«Надя шила флаг на Болотной. А я сидела в Луганске» Интервью Марии Алехиной о новых клипах Pussy Riot, театре и психиатрических больницах
Мы рассказываем честно не только про войну. Скачайте приложение.
На прошлой неделе были опубликованы три новых клипа Pussy Riot, после которых окончательно стало понятно, что из исходных участниц в группе осталась одна Надежда Толоконникова. При этом Мария Алехина, вышедшая на свободу в один день с Толоконниковой и основавшая вместе с ней правозащитную организацию «Зона права», давно не появлялась в публичном пространстве.
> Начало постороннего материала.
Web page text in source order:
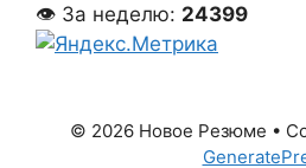
👁 За неделю: 24399
© 2026 Новое Резюме •
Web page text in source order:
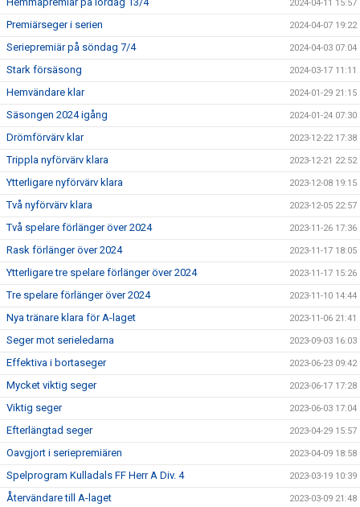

Спецкор «Медузы» Илья Жегулев нашел Алехину в Лондоне, где она участвовала в основанном на ее биографии спектакле Белорусского свободного театра «Burning Doors», и выяснил, чем Алехина занимается сейчас и какое отношение это имеет к Pussy Riot.
— На прошлой неделе под брендом Pussy Riot вышло сразу три видео. В каждом из них есть Надежда Толоконникова, но нет тебя. То есть ты больше не в Pussy Riot?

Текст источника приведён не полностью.